EMEA News
Fight Brews Over Bunker Industry Tax Avoidance Allegations in South Africa
A fight is brewing in South Africa over methods allegedly used by some local bunker suppliers to avoid paying tax on marine fuel deliveries to domestic shipping.
The tussle concerns a practice known locally as 'roundtripping'. The practice involves a supplier taking a cargo of bunker fuel out of the country, performing no cargo operations or bunker deliveries and then returning to South Africa to sell the fuel to local customers there.
The cargo could then be treated as imported product by the tax authorities and would be exempt from tax that would be applicable on bunker sales to domestic shipping. The tax avoided amounts to 5 rand per liter, according to a local market source.

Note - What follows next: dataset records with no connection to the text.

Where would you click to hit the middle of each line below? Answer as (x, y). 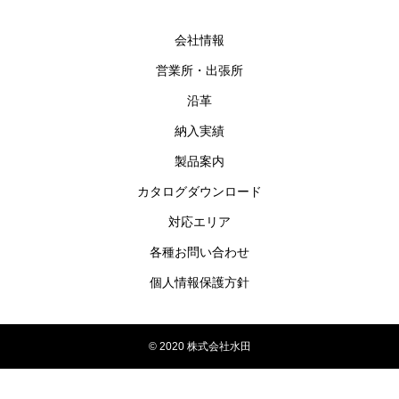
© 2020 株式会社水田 (199, 346)
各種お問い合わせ (199, 252)
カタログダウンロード (199, 191)
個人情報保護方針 (199, 282)
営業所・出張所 (199, 70)
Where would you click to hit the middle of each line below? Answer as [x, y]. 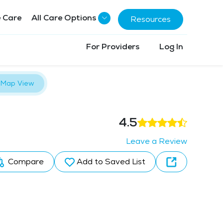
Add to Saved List [111, 162]
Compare [25, 162]
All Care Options [64, 18]
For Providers [113, 47]
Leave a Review [157, 141]
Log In [171, 47]
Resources [151, 19]
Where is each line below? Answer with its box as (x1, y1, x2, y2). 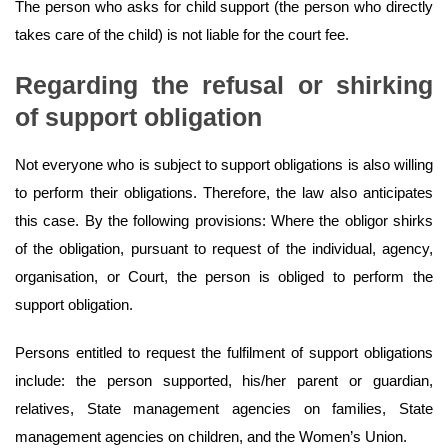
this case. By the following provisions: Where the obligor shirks (15, 212, 433, 230)
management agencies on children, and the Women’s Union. (15, 428, 407, 446)
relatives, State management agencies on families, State (15, 400, 433, 418)
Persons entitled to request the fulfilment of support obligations (15, 344, 433, 362)
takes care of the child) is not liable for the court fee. (15, 26, 349, 44)
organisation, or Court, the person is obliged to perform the (15, 268, 433, 286)
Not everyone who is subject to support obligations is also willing (15, 156, 433, 174)
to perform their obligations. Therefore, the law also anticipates (15, 184, 433, 202)
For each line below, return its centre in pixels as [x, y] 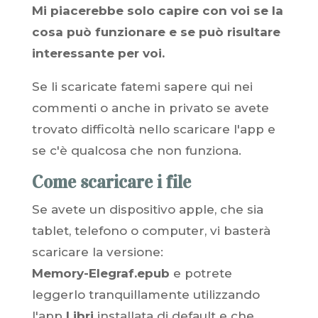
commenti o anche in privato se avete [150, 108]
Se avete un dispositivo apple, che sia [147, 209]
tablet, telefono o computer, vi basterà [151, 231]
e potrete [201, 273]
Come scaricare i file [111, 182]
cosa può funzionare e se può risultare [156, 32]
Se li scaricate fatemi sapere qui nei [142, 87]
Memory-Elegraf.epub [100, 273]
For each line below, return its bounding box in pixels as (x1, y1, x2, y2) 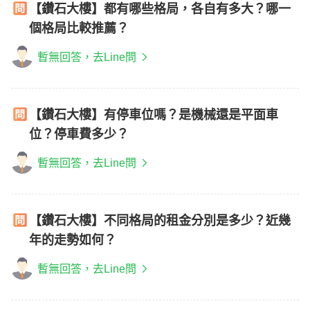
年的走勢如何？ (29, 233, 116, 247)
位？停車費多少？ (29, 127, 129, 141)
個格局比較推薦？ (29, 21, 129, 35)
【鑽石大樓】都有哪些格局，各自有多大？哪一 (29, 2, 291, 16)
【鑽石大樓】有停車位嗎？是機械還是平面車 (29, 108, 278, 122)
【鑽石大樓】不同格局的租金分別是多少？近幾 (29, 214, 291, 228)
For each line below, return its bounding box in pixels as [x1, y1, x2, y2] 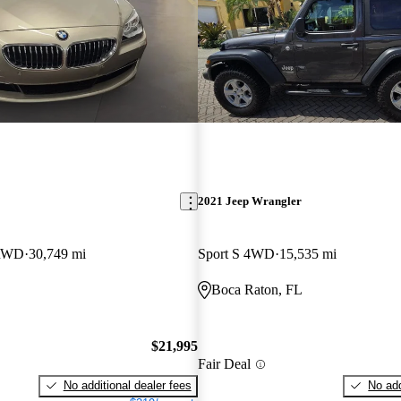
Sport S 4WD [197, 246, 275, 262]
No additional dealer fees [63, 378, 192, 392]
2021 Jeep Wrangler [197, 194, 302, 209]
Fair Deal [197, 356, 251, 372]
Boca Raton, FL [210, 282, 303, 298]
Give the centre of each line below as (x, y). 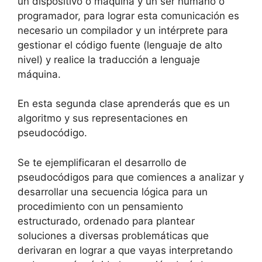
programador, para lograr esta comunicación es (128, 15)
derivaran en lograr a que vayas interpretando (125, 250)
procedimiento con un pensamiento (100, 206)
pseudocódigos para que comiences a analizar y (131, 177)
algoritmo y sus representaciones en (103, 118)
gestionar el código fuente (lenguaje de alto (120, 45)
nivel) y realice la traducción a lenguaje (109, 59)
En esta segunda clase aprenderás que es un (124, 104)
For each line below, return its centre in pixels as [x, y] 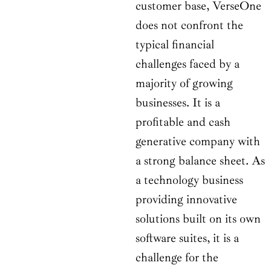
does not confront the [189, 25]
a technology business [189, 180]
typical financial [175, 45]
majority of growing [184, 83]
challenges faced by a [188, 64]
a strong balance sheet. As [200, 161]
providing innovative [186, 200]
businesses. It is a [178, 103]
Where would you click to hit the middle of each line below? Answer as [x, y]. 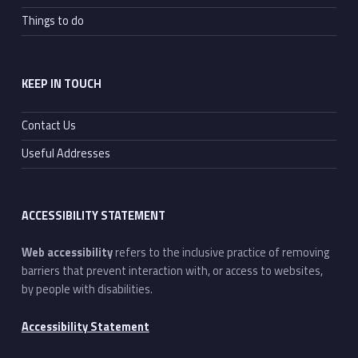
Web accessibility [67, 253]
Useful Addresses [66, 154]
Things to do [52, 21]
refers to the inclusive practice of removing [221, 253]
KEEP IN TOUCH [61, 84]
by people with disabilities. [87, 290]
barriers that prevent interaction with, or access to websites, [172, 271]
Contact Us [48, 126]
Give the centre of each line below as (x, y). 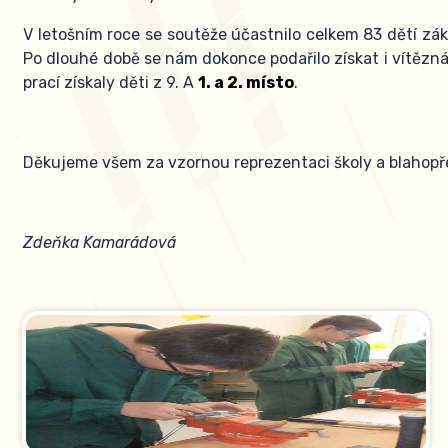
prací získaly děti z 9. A (111, 83)
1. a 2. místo (246, 83)
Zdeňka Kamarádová (100, 243)
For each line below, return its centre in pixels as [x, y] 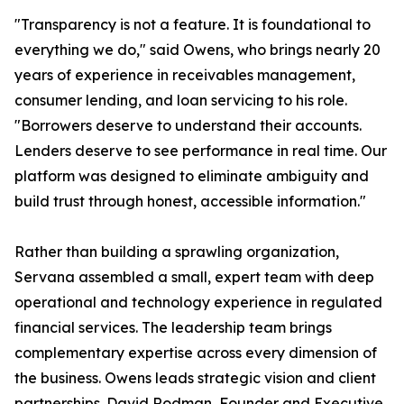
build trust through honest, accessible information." [190, 202]
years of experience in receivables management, [185, 75]
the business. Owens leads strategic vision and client [195, 378]
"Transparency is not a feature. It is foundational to [193, 25]
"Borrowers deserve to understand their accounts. [188, 126]
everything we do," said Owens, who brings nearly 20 [197, 50]
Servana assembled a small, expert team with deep [194, 277]
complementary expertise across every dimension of [196, 353]
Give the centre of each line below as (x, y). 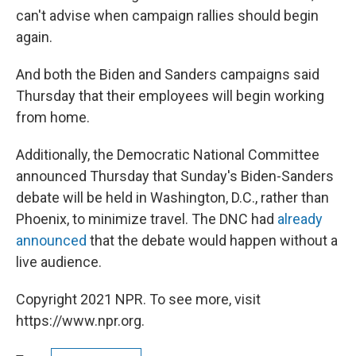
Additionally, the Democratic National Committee (168, 155)
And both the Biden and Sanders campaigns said (168, 75)
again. (34, 37)
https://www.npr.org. (80, 321)
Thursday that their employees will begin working (170, 96)
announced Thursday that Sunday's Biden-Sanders (175, 176)
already (300, 219)
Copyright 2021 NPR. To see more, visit (138, 300)
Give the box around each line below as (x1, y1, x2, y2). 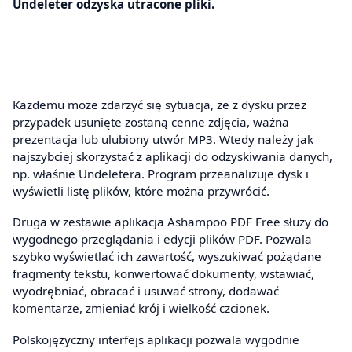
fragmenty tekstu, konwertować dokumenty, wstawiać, (13, 266, 314, 282)
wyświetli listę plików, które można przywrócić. (13, 182, 269, 199)
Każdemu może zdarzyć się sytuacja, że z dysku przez (13, 96, 306, 112)
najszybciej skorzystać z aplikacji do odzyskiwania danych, (13, 148, 332, 164)
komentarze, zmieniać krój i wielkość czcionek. (13, 300, 269, 317)
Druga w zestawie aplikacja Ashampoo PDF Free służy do (13, 214, 328, 230)
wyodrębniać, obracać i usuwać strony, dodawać (13, 283, 279, 299)
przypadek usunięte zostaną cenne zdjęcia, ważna (13, 113, 289, 130)
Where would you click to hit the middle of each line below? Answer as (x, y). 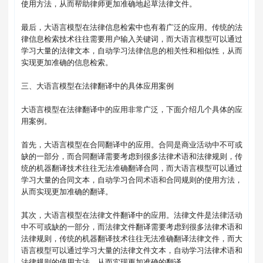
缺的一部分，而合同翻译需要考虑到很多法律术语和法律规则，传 (131, 156)
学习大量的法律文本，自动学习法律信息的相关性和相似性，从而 (131, 50)
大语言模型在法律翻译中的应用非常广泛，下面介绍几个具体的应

Local newspaper the Sunday Times reported last week that former members of the South African Maritime Safety Authority (Samsa) have criticised bunker supplier South African Marine Fuels (SAMF) over alleged roundtripping activity.
A spokesman for SAMF told Ship & Bunker that its activities were 'fully compliant with South African laws and regulations'.
"The company categorically and unequivocally states that any allegations of any sort of wrongdoing, law-breaking, or apparent cheating are false," the spokesman said.
"SAMF and its management team have always complied and followed all applicable South African laws and regulations."
The spokesman declined to comment further on the grounds of ongoing declaratory relief proceedings involving Samsa at South Africa's High Court.
The South African Revenue Service is also understood to be carrying out a longstanding investigation into the tax status of the country's bunker industry. A spokesman for the organisation declined to comment on the investigation when contacted by Ship & Bunker on Friday.